Segment Open

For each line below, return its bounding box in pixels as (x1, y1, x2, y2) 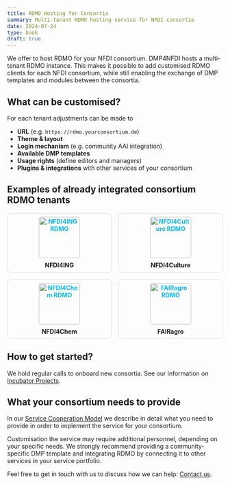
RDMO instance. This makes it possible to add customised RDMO (26, 62, 211, 70)
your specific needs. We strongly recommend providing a (7, 443, 169, 451)
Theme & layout (16, 134, 63, 142)
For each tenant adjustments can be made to (7, 114, 133, 122)
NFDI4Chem (41, 327, 77, 336)
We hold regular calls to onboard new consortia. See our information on (7, 369, 209, 377)
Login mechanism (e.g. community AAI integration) (16, 142, 163, 150)
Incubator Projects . (7, 376, 61, 384)
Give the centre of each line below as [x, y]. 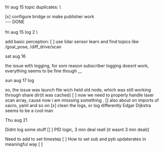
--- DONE [15, 22]
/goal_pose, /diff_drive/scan [33, 47]
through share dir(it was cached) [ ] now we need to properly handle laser [80, 95]
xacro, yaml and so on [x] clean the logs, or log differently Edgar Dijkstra [78, 105]
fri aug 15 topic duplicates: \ [33, 7]
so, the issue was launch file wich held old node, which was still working [78, 90]
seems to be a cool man [29, 110]
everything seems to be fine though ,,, [44, 71]
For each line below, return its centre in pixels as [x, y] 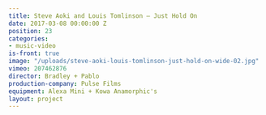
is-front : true [34, 53]
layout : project [36, 99]
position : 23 [30, 31]
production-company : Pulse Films [65, 83]
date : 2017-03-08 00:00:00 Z [58, 23]
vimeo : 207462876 [38, 69]
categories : [28, 38]
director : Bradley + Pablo [54, 76]
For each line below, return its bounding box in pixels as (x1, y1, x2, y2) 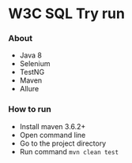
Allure (19, 84, 40, 94)
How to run (8, 104, 51, 115)
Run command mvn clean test (19, 146, 119, 156)
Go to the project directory (19, 139, 107, 148)
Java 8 (19, 50, 42, 60)
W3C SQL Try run (8, 5, 125, 23)
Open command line (19, 130, 86, 139)
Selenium (19, 59, 51, 69)
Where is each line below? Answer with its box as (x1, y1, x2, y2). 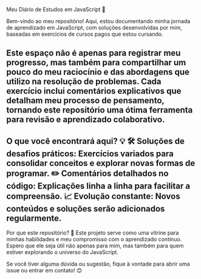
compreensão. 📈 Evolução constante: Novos (6, 191, 180, 201)
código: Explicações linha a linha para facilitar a (6, 181, 190, 191)
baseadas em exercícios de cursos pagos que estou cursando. (6, 30, 163, 38)
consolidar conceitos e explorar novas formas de (6, 158, 196, 168)
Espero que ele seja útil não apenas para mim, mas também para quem (6, 242, 184, 249)
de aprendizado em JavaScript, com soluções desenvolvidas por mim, (6, 24, 182, 31)
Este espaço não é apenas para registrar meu (6, 48, 181, 58)
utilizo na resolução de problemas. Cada (6, 77, 162, 87)
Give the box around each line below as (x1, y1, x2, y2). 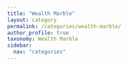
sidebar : (7, 42, 32, 49)
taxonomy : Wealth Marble (7, 36, 78, 43)
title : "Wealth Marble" (7, 10, 76, 17)
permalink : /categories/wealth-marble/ (7, 23, 122, 30)
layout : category (7, 16, 57, 23)
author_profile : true (7, 29, 70, 36)
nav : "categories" (13, 49, 67, 56)
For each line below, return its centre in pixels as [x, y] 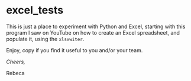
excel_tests [35, 10]
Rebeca [15, 73]
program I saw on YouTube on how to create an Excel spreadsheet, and [93, 32]
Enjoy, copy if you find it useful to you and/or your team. [75, 50]
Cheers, [16, 62]
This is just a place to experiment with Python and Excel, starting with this [96, 26]
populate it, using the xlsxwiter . [45, 39]
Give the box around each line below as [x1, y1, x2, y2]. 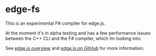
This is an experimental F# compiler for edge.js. [5, 20, 106, 26]
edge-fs [5, 4, 40, 15]
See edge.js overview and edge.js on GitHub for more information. [5, 45, 144, 51]
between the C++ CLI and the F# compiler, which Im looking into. [5, 35, 142, 41]
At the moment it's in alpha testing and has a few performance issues [5, 30, 151, 36]
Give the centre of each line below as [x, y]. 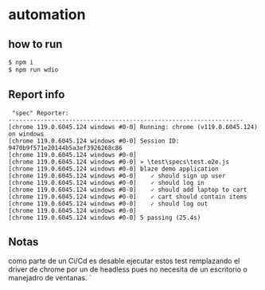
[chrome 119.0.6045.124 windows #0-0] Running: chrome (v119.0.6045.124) [133, 127]
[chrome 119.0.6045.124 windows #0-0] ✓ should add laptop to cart [128, 190]
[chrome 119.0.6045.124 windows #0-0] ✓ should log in [106, 182]
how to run [35, 44]
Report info [37, 94]
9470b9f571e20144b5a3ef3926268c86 [66, 148]
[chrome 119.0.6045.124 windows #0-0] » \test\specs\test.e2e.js [119, 162]
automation [47, 15]
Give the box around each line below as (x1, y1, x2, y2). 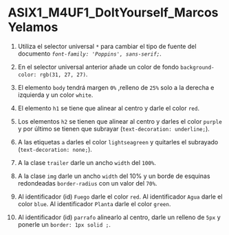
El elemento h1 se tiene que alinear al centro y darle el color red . (17, 104, 200, 112)
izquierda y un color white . (17, 91, 94, 99)
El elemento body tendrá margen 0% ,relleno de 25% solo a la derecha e (17, 83, 215, 91)
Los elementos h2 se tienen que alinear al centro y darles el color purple (17, 117, 222, 125)
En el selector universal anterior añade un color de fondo (17, 63, 179, 71)
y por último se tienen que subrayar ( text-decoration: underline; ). (17, 124, 210, 133)
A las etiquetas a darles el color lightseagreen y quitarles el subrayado (17, 137, 219, 146)
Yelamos (8, 19, 58, 35)
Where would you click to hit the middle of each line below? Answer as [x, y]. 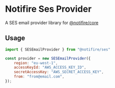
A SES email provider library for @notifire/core [52, 23]
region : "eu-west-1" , [36, 63]
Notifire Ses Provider [48, 9]
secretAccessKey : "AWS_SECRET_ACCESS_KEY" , [59, 72]
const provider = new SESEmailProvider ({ [48, 58]
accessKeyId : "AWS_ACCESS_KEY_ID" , [50, 67]
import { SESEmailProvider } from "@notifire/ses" [58, 49]
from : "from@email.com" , [39, 77]
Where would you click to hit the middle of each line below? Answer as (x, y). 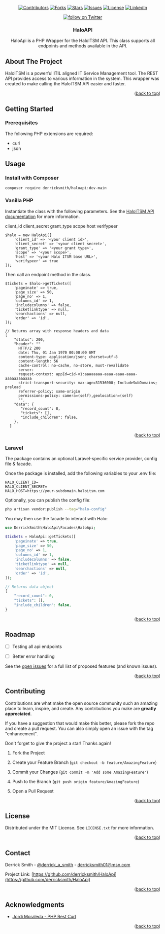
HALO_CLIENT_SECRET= (26, 487)
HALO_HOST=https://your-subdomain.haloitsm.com (55, 491)
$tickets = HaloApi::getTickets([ (41, 537)
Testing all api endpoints (37, 647)
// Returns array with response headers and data (57, 331)
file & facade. (18, 464)
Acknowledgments (35, 905)
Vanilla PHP (19, 201)
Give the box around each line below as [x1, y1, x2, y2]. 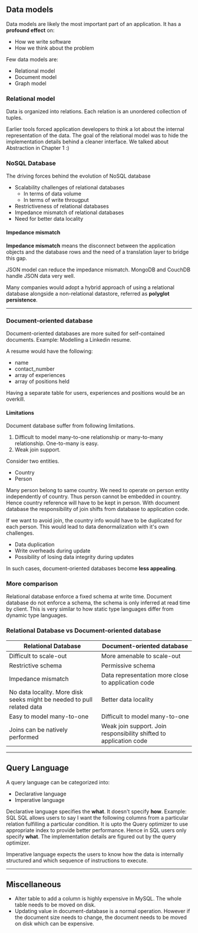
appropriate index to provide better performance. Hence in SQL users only [6, 826, 187, 834]
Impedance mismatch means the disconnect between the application [6, 242, 176, 249]
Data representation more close [101, 671, 189, 679]
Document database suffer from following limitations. [6, 422, 135, 430]
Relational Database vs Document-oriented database [6, 627, 161, 635]
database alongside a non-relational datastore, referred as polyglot [6, 290, 170, 297]
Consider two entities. [6, 457, 60, 465]
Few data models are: [6, 55, 59, 63]
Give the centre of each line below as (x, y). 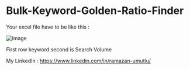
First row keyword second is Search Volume (59, 49)
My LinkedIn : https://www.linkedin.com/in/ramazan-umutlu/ (78, 61)
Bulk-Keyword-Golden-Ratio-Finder (95, 11)
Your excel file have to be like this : (48, 27)
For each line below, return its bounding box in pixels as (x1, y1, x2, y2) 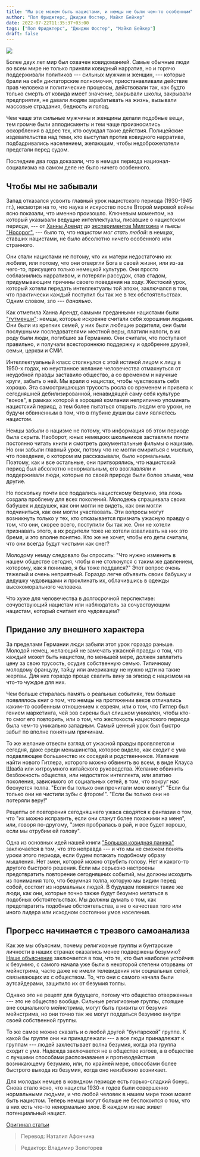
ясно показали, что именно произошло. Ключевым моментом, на (6, 209, 174, 216)
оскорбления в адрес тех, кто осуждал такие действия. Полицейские (6, 127, 183, 134)
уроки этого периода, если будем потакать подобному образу (6, 851, 166, 859)
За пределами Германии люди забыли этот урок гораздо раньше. (6, 641, 174, 648)
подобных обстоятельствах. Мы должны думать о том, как (6, 896, 157, 903)
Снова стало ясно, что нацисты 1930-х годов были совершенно (6, 1084, 168, 1091)
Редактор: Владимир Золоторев (20, 1144, 103, 1151)
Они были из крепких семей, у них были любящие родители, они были (6, 321, 186, 329)
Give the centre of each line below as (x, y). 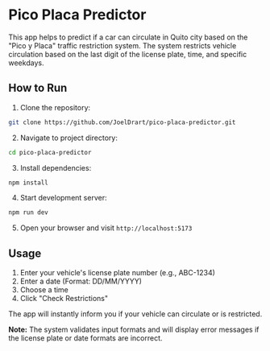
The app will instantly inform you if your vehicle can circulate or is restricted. (135, 314)
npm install (28, 183)
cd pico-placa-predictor (50, 152)
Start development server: (63, 198)
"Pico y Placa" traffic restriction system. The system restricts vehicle (123, 45)
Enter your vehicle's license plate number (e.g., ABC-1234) (118, 273)
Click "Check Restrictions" (64, 299)
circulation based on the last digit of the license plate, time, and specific (128, 54)

Segment Closed

■ Try it: Exactly repeat the data above; the pictures do not belong in your copy.

■ Exercise answer:
For each line below, return its bounding box in pixels as (x1, y1, x2, y2) 
RDMO instance. This makes it possible to add customised RDMO (26, 62, 211, 70)
your specific needs. We strongly recommend providing a (7, 443, 169, 451)
Theme & layout (16, 134, 63, 142)
For each tenant adjustments can be made to (7, 114, 133, 122)
NFDI4Chem (41, 327, 77, 336)
We hold regular calls to onboard new consortia. See our information on (7, 369, 209, 377)
Login mechanism (e.g. community AAI integration) (16, 142, 163, 150)
Incubator Projects . (7, 376, 61, 384)
Give the centre of each line below as [x, y]. 
--- DONE [15, 22]
/goal_pose, /diff_drive/scan [33, 47]
through share dir(it was cached) [ ] now we need to properly handle laser [80, 95]
xacro, yaml and so on [x] clean the logs, or log differently Edgar Dijkstra [78, 105]
fri aug 15 topic duplicates: \ [33, 7]
so, the issue was launch file wich held old node, which was still working [78, 90]
seems to be a cool man [29, 110]
everything seems to be fine though ,,, [44, 71]
For each line below, return its centre in pixels as [x, y] 
is-front : true [34, 53]
layout : project [36, 99]
position : 23 [30, 31]
production-company : Pulse Films [65, 83]
date : 2017-03-08 00:00:00 Z [58, 23]
vimeo : 207462876 [38, 69]
categories : [28, 38]
director : Bradley + Pablo [54, 76]
For each line below, return its bounding box in pixels as (x1, y1, x2, y2) 
Allure (19, 84, 40, 94)
How to run (8, 104, 51, 115)
Run command mvn clean test (19, 146, 119, 156)
Go to the project directory (19, 139, 107, 148)
Java 8 (19, 50, 42, 60)
W3C SQL Try run (8, 5, 125, 23)
Open command line (19, 130, 86, 139)
Selenium (19, 59, 51, 69)
Where is each line below? Answer with its box as (x1, y1, x2, y2). 
compreensão. 📈 Evolução constante: Novos (6, 191, 180, 201)
código: Explicações linha a linha para facilitar a (6, 181, 190, 191)
baseadas em exercícios de cursos pagos que estou cursando. (6, 30, 163, 38)
consolidar conceitos e explorar novas formas de (6, 158, 196, 168)
Espero que ele seja útil não apenas para mim, mas também para quem (6, 242, 184, 249)
de aprendizado em JavaScript, com soluções desenvolvidas por mim, (6, 24, 182, 31)
Este espaço não é apenas para registrar meu (6, 48, 181, 58)
utilizo na resolução de problemas. Cada (6, 77, 162, 87)
Give the box around each line below as (x1, y1, x2, y2). 
sidebar : (7, 42, 32, 49)
taxonomy : Wealth Marble (7, 36, 78, 43)
title : "Wealth Marble" (7, 10, 76, 17)
permalink : /categories/wealth-marble/ (7, 23, 122, 30)
layout : category (7, 16, 57, 23)
author_profile : true (7, 29, 70, 36)
nav : "categories" (13, 49, 67, 56)
For each line below, return its centre in pixels as [x, y] 
excel_tests [35, 10]
Rebeca [15, 73]
program I saw on YouTube on how to create an Excel spreadsheet, and [93, 32]
Enjoy, copy if you find it useful to you and/or your team. [75, 50]
Cheers, [16, 62]
This is just a place to experiment with Python and Excel, starting with this [96, 26]
populate it, using the xlsxwiter . [45, 39]
Give the box around each line below as [x1, y1, x2, y2]. 
This is an experimental F# compiler for edge.js. [5, 20, 106, 26]
edge-fs [5, 4, 40, 15]
See edge.js overview and edge.js on GitHub for more information. [5, 45, 144, 51]
between the C++ CLI and the F# compiler, which Im looking into. [5, 35, 142, 41]
At the moment it's in alpha testing and has a few performance issues [5, 30, 151, 36]
Give the centre of each line below as [x, y]. 
[chrome 119.0.6045.124 windows #0-0] Running: chrome (v119.0.6045.124) [133, 127]
[chrome 119.0.6045.124 windows #0-0] ✓ should add laptop to cart [128, 190]
[chrome 119.0.6045.124 windows #0-0] ✓ should log in [106, 182]
how to run [35, 44]
Report info [37, 94]
9470b9f571e20144b5a3ef3926268c86 [66, 148]
[chrome 119.0.6045.124 windows #0-0] » \test\specs\test.e2e.js [119, 162]
automation [47, 15]
Give the box around each line below as (x1, y1, x2, y2). 
El elemento h1 se tiene que alinear al centro y darle el color red . (17, 104, 200, 112)
izquierda y un color white . (17, 91, 94, 99)
El elemento body tendrá margen 0% ,relleno de 25% solo a la derecha e (17, 83, 215, 91)
Los elementos h2 se tienen que alinear al centro y darles el color purple (17, 117, 222, 125)
En el selector universal anterior añade un color de fondo (17, 63, 179, 71)
y por último se tienen que subrayar ( text-decoration: underline; ). (17, 124, 210, 133)
A las etiquetas a darles el color lightseagreen y quitarles el subrayado (17, 137, 219, 146)
Yelamos (8, 19, 58, 35)
Where would you click to hit the middle of each line below? Answer as [x, y]. 
A SES email provider library for @notifire/core [52, 23]
region : "eu-west-1" , [36, 63]
Notifire Ses Provider [48, 9]
secretAccessKey : "AWS_SECRET_ACCESS_KEY" , [59, 72]
const provider = new SESEmailProvider ({ [48, 58]
accessKeyId : "AWS_ACCESS_KEY_ID" , [50, 67]
import { SESEmailProvider } from "@notifire/ses" [58, 49]
from : "from@email.com" , [39, 77]
Where would you click to hit the middle of each line below? Answer as (x, y). 
HALO_CLIENT_SECRET= (26, 487)
HALO_HOST=https://your-subdomain.haloitsm.com (55, 491)
$tickets = HaloApi::getTickets([ (41, 537)
Testing all api endpoints (37, 647)
// Returns array with response headers and data (57, 331)
file & facade. (18, 464)
Acknowledgments (35, 905)
Vanilla PHP (19, 201)
Give the box around each line below as [x1, y1, x2, y2]. 
appropriate index to provide better performance. Hence in SQL users only [6, 826, 187, 834]
Impedance mismatch means the disconnect between the application [6, 242, 176, 249]
Data representation more close [101, 671, 189, 679]
Document database suffer from following limitations. [6, 422, 135, 430]
Relational Database vs Document-oriented database [6, 627, 161, 635]
database alongside a non-relational datastore, referred as polyglot [6, 290, 170, 297]
Consider two entities. [6, 457, 60, 465]
Few data models are: [6, 55, 59, 63]
Give the centre of each line below as (x, y). 
First row keyword second is Search Volume (59, 49)
My LinkedIn : https://www.linkedin.com/in/ramazan-umutlu/ (78, 61)
Bulk-Keyword-Golden-Ratio-Finder (95, 11)
Your excel file have to be like this : (48, 27)
For each line below, return its bounding box in pixels as (x1, y1, x2, y2) 
ясно показали, что именно произошло. Ключевым моментом, на (6, 209, 174, 216)
оскорбления в адрес тех, кто осуждал такие действия. Полицейские (6, 127, 183, 134)
уроки этого периода, если будем потакать подобному образу (6, 851, 166, 859)
За пределами Германии люди забыли этот урок гораздо раньше. (6, 641, 174, 648)
подобных обстоятельствах. Мы должны думать о том, как (6, 896, 157, 903)
Снова стало ясно, что нацисты 1930-х годов были совершенно (6, 1084, 168, 1091)
Редактор: Владимир Золоторев (20, 1144, 103, 1151)
Они были из крепких семей, у них были любящие родители, они были (6, 321, 186, 329)
Give the centre of each line below as (x, y). 
The app will instantly inform you if your vehicle can circulate or is restricted. (135, 314)
npm install (28, 183)
cd pico-placa-predictor (50, 152)
Start development server: (63, 198)
"Pico y Placa" traffic restriction system. The system restricts vehicle (123, 45)
Enter your vehicle's license plate number (e.g., ABC-1234) (118, 273)
Click "Check Restrictions" (64, 299)
circulation based on the last digit of the license plate, time, and specific (128, 54)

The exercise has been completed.